Once the job is accepted, then you would see a response like the following.

1
HTTP/1.1 201 Created
2
content-length: 38
3
content-type: application/json
4
date: Wed, 09 Nov 2022 15:03:41 GMT
5
server: uvicorn
6

7
{
8
    "message": "Job created successfully"
9
}

Job Table

I also made a user interface to show all jobs in the system, as well as their status. Knowing the status of each job, whether the job is running, completed, or failed, would make debugging much easier.

Figure: A table to show all jobs in the system

Job Output

The job output running in the system can be streamed to the user interface. If a job was stuck, and it would easier to just check the output of the job on the UI rather than SSH-ing to the server and checking the output of the job’s docker.

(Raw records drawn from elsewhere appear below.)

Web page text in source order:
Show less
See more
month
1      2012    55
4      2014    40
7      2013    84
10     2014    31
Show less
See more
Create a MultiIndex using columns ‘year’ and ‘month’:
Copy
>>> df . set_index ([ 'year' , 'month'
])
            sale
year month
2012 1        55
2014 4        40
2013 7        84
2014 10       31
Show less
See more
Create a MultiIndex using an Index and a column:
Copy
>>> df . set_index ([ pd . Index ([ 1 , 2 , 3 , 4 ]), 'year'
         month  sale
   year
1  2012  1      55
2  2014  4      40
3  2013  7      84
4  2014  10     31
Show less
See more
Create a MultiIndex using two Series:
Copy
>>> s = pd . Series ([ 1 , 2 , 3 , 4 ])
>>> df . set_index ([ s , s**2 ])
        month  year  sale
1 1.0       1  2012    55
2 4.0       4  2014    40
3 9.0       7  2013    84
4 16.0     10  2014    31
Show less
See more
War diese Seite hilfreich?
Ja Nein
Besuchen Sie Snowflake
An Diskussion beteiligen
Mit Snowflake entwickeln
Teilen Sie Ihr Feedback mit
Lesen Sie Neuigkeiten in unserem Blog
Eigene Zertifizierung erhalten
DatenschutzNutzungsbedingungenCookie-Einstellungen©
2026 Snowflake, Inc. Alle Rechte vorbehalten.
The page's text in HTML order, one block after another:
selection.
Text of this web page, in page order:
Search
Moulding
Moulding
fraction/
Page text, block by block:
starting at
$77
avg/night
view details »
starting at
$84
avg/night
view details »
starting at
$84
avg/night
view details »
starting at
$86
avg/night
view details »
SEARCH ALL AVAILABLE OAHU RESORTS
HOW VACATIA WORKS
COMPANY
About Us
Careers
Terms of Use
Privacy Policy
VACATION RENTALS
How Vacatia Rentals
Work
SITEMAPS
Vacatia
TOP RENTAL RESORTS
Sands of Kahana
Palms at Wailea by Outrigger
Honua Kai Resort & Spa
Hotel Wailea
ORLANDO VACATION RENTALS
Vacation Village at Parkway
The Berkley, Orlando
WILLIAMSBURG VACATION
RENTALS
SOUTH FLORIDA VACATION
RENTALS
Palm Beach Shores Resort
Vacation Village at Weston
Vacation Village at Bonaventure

Figure: The output streamed from the job's docker

Changing Scheduling Algorithm

Changing the scheduling algorithm can be done by sending a PUT request to the API.

1
http PUT localhost:5000/algorithm/elasticfifo

Figure: Changing to Elastic FIFO on the fly

Changing it back to FIFO can be done by sending another PUT request to the API.

1
http PUT localhost:5000/algorithm/fifo

Challenges

Due security measures imposed by the lab that I worked for, I am unable to train models with multiple GPUs from different servers e.g. 4 GPUs in server A and 2 GPUs in server B. However, assigning more GPUs does not translate to 1 to 1 performance increase. Meaning that training a model with 4 GPUs does not mean that the model will be trained 4 times faster, assuming that 1 GPU is 1x speed.

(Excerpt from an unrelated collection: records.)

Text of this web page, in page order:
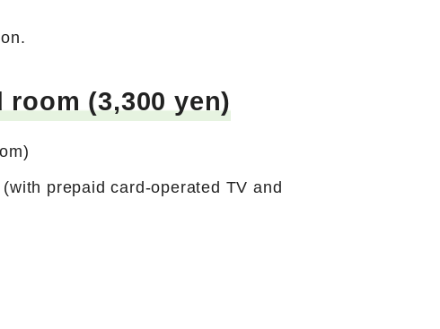
(3,300 yen)
prepaid card-operated TV and
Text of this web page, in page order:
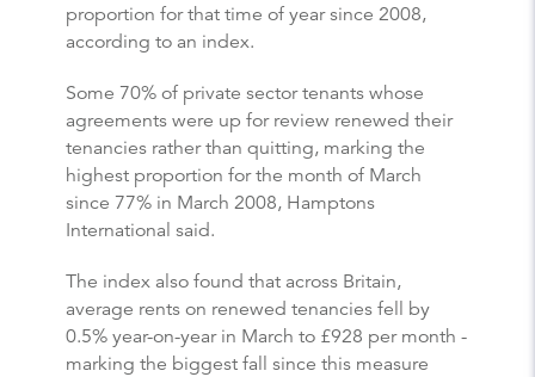
proportion for that time of year since 2008,
according to an index.
Some 70% of private sector tenants whose
agreements were up for review renewed their
tenancies rather than quitting, marking the
highest proportion for the month of March
since 77% in March 2008, Hamptons
International said.
The index also found that across Britain,
average rents on renewed tenancies fell by
0.5% year-on-year in March to £928 per month -
marking the biggest fall since this measure
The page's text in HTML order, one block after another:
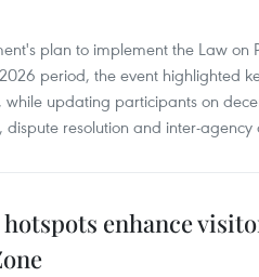
plan to implement the Law on
period, the event highlighted
while updating participants on
resolution and inter-agency
enhance
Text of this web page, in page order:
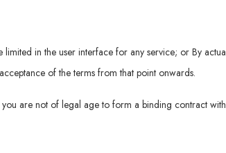
in the user interface for any service; or By
of the terms from that point onwards.
are not of legal age to form a binding contract
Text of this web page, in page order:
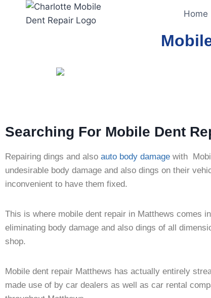
Home
Searching For Mobile Dent
Repairing dings and also auto body damage with
undesirable body damage and also dings on their
inconvenient to have them fixed.
This is where mobile dent repair in Matthews comes
eliminating body damage and also dings of all
shop.
Mobile dent repair Matthews has actually entirely
made use of by car dealers as well as car rental
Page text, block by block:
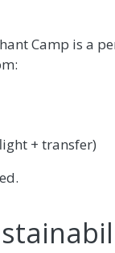
Camp is a
+ transfer)
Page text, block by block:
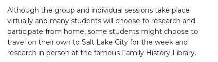
Although the group and individual sessions take place
virtually and many students will choose to research and
participate from home, some students might choose to
travel on their own to Salt Lake City for the week and
research in person at the famous Family History Library.
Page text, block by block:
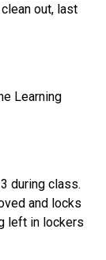
out, last
Learning
during class.
and locks
left in lockers

Figure: Scability across different Deep Learning libraries

To overcome this issue, each job will only be assigned to GPUs from the same server. At that moment, I saw that is the feasible way to reduce communication costs.

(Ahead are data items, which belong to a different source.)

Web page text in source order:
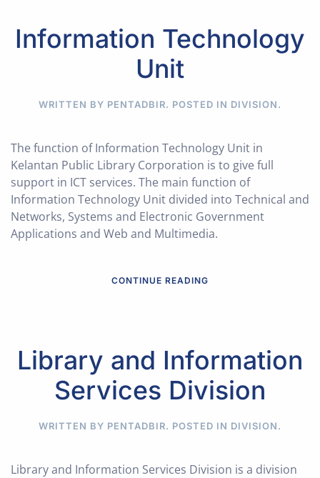
Information Technology
Unit
WRITTEN BY PENTADBIR. POSTED IN DIVISION.
The function of Information Technology Unit in
Kelantan Public Library Corporation is to give full
support in ICT services. The main function of
Information Technology Unit divided into Technical and
Networks, Systems and Electronic Government
Applications and Web and Multimedia.
CONTINUE READING
Library and Information
Services Division
WRITTEN BY PENTADBIR. POSTED IN DIVISION.
Library and Information Services Division is a division
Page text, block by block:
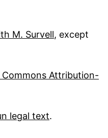
M. Survell, except
Commons Attribution-
legal text.
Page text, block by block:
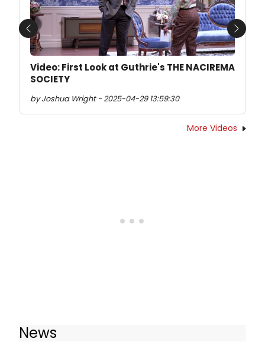
Video: First Look at Guthrie's THE NACIREMA
SOCIETY
by Joshua Wright - 2025-04-29 13:59:30
Previous Next
More Videos
News
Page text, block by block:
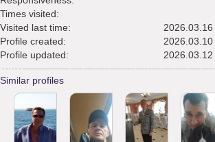
Times visited:
Visited last time:
Profile created:
Profile updated:
2026.03.12
Similar profiles
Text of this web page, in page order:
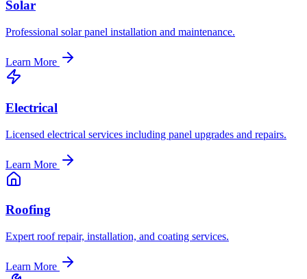
Solar
Professional solar panel installation and maintenance.
Learn More
Electrical
Licensed electrical services including panel upgrades and repairs.
Learn More
Roofing
Expert roof repair, installation, and coating services.
Learn More
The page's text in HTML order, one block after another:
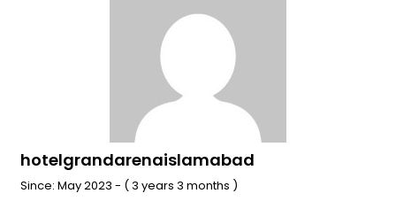
hotelgrandarenaislamabad
Since: May 2023 - ( 3 years 3 months )
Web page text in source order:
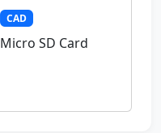
CAD
Micro SD Card
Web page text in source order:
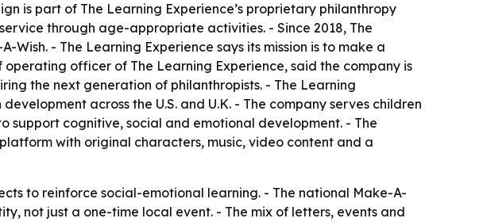
is part of The Learning Experience’s proprietary philanthropy
through age-appropriate activities. - Since 2018, The
- The Learning Experience says its mission is to make a
officer of The Learning Experience, said the company is
the next generation of philanthropists. - The Learning
across the U.S. and U.K. - The company serves children
support cognitive, social and emotional development. - The
with original characters, music, video content and a
to reinforce social-emotional learning. - The national Make-A-
not just a one-time local event. - The mix of letters, events and
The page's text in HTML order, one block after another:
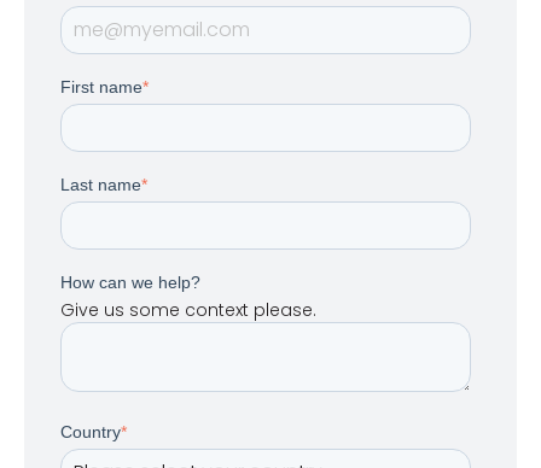
First name*
Last name*
How can we help?
Give us some context please.
Country*
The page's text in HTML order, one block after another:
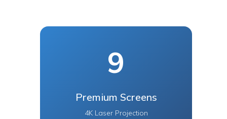
9
Premium Screens
4K Laser Projection
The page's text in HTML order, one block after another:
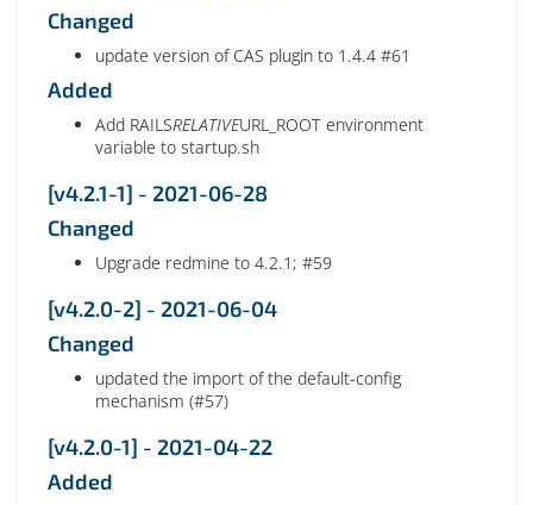
Changed
update version of CAS plugin to 1.4.4 #61
Added
Add RAILSRELATIVEURL_ROOT environment
variable to startup.sh
[v4.2.1-1] - 2021-06-28
Changed
Upgrade redmine to 4.2.1; #59
[v4.2.0-2] - 2021-06-04
Changed
updated the import of the default-config
mechanism (#57)
[v4.2.0-1] - 2021-04-22
Added
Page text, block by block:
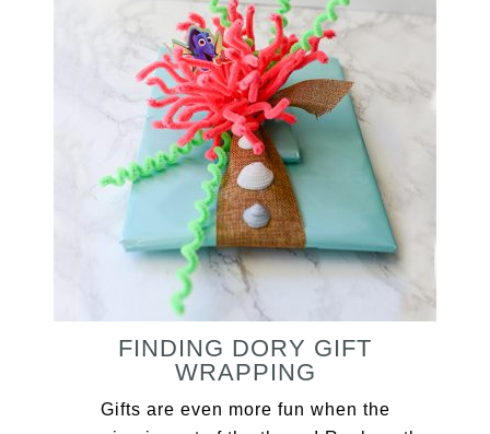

Having multiple GPUs requires the data to travel more, which already imposes a significant overhead. The further the data travels, the more overhead it will impose. Therefore, it’s better to asssign multiple GPUs from the same server for a certain job.

Figure: How Horovod passes data across multiple GPUs

Observations

Figure: TensorFlow Makespan and Turnaround Time

From the figure above, you would notice that the makespan of TensorFlow jobs was reduced by almost 10% with Elastic FIFO. The turnaround time of TensorFlow jobs was also reduced by about 50% with Elastic FIFO.

Figure: PyTorch Makespan and Turnaround Time

Unlike TensorFlow, PyTorch jobs did not benefit from Elastic FIFO. The makespan was reduced by about 5% with Elastic FIFO, while the turnaround time was reduced by about 10%.

Figure: Makespan and Turnaround Time of multiple scheduling algorithms

Conclusion

This project was no easy task. To be able to make one, one should be familiar with the basics of Docker, system design of a backend, and the internals of Horovod. I had to learn all of them from scratch, and I am glad that I did it.

Before you go, here are some takeaways from this project:

The number of GPUs does not translate to 1 to 1 performance increase.
It’s better to assign multiple GPUs from the same server for a certain job to reduce communication costs. Otherwise, data would have to travel more, which imposes a significant overhead.
Elastic FIFO can reduce the makespan and turnaround time of TensorFlow jobs by 10% and 50% respectively.
Elastic FIFO can reduce the makespan and turnaround time of PyTorch jobs by 5% and 10% respectively.
Simplicity is the key. Using Docker, Python, and SQLite instead of Kubernetes, Go, and MongoDB reduces the required resources and development complexity significantly.
I saved a lot of development time just by spending more time on system requirements and design.

Future Works

Create a dashboard to monitor the system.
Implement a metric to measure the importance of a job.
Implement a way to scale out only important jobs with most weights with least resources.
Getting more scheduling algorithms on board.
Strenghten the security of the system, while allowing users to train models with multiple GPUs from different servers.